A surrogate model should closely mimic the behavior of the original black-box model. Therefore, a common evaluation strategy is to compare the outputs of the surrogate and black-box models using a similarity or performance measure.
This can be assessed with standard measures such as accuracy, $F_1$-score, MSE, or $L_p$ distances [Andrews et al. (1995), Craven and Shavlik (1995), Barakat et al. (2010), Augasta and Kathirvalavakumar (2012), Zilke et al. (2016), Bastani et al. (2017), Krishnan and Wu (2017), Lakkaraju et al. (2017), Guo et al. (2018a), Laugel et al. (2018), Plumb et al. (2018), Tan et al. (2018), Zhang et al. (2018b), Guidotti et al. (2019), Kanehira and Harada (2019), Lakkaraju et al. (2019), Zhou et al. (2019), Anders et al. (2020), Lakkaraju et al. (2020), Panigutti et al. (2020), Pornprasit et al. (2021), Bayrak and Bach (2023a)], or with similarity measures such as SSIM, Pearson correlation, or KL divergence [Chen et al. (2019b), Anders et al. (2020)]. Arbitrary loss functions may also be used [Amparore et al. (2021)].
For imbalanced datasets, [Moradi and Samwald (2021)] calculate fidelity per class, using either the true labels or the black-box predictions as reference. For individual rules, fidelity may be expressed as the rule's precision [Stefanowski and Vanderpooten (2001), Hatwell et al. (2020)].

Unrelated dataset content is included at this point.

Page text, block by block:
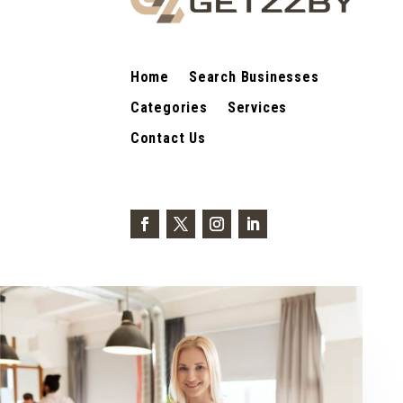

When evaluating local surrogates, Local Output Fidelity is defined by computing fidelity within a neighborhood of the input instance [Laugel et al. (2018), Plumb et al. (2018), Guidotti et al. (2019), Rajapaksha et al. (2020)], or within a synthetic neighborhood [Panigutti et al. (2020), Pornprasit et al. (2021)]. For unseen data, [Lakkaraju et al. (2020)] validate explanations by comparing outputs to those of the nearest training instances.